Жили прудковцы в четырех уцелевших хатах, двух овинах и землянках, вырытых в склоне оврага. Дома в середине деревни уцелели только потому, что в них размещался штаб и казармы немецких артиллеристов. Все остальное сожгли.
Вечером Зинаида сидела у железной печи, вырубленной из немецкой бочки, слушала рассказ родителей о том, как они перебедовали тут лето и осень. Как принялись было отстраиваться. Как снова пришли немцы, батарея тяжелых гаубиц. Орудия стояли в лощине за деревней. Там немцы отрыли для них окопы, замаскировали. Батарея почти каждый день вела огонь в сторону Варшавского шоссе. Снаряды и провиант возили из Андреенок. Чтобы доставить снаряды к орудиям, через лощину вымостили лежневку.

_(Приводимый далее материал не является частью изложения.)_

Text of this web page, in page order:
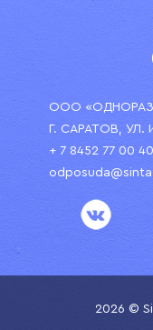
ООО
Г. САРАТОВ,
+ 7 8452 77 00 40
2026 ©

— Вот и замостили они себе дорогу нашими иструбами, — вздохнул Петр Федорович. — Все лето день и ночь на углах сидели. Торопились. К зиме народ в тепло переселить. — Он с шипением дотянул сырой кончик самокрутки, кинул его в сияющую клубящимся пламенем щель железной дверочки, вздохнул: — Все прахом пошло. Все наши труды. Обрезали углы и — в болото. Так наши хаты теперь там и лежат.
— Ничего, тятя, — положила на отцовское плечо свою голову Зинаида. — Ничего. Все устроится. Зиму бы перезимовать, а там…
Младшая всегда была строже Пелагеи. Та, бывало, и поцелует ни с того ни с сего, и обнимет под настроение, и слово ласковое скажет. То-то над ней никогда ни тучки не клубилось, ни облачка. Война, ведьма, все спутала. И теперь Петр Федорович прижал теплой шершавой ладонью ее голову и почувствовал, что слезы жалости клокочут в горле. Но сдержался, пересилил свою минутную слабость, сказал:
— Перезимуем и эту зиму. Картохи мы выкопали и в ямке сразу, под горкой, схоронили. Сверху старыми головешками завалили. Пускай там до весны полежат. А на еду тут прикопали, прямо в овинах. Прокормимся. Скотину, правда, они не тронули. Офицер у них тут строгий был. Коровы все целы. — И снова погладил голову дочери, младшей своей, единственной оставшейся на свете. — И как ты осмелилась пойти своего курсанта искать? Девочка-то, говоришь, на него похожа?
— Вылитая, тятя.
Мать слушала их разговор и утирала косяком платка глаза. Всхлипывала:
— Палашенька, детонька ж моя… — И крестилась на лампадку, теплым светлячком мерцающую в углу, убранном расшитыми ручниками.
— Вот так и живем, дочушка. А ты ж надолго ль?
— Денечка два поживу, — улыбнулась она.
— А пистолет у тебя откуда?
— В лесу самолет сбитый лежит. Немецкий. Прокоша нашел возле убитого летчика.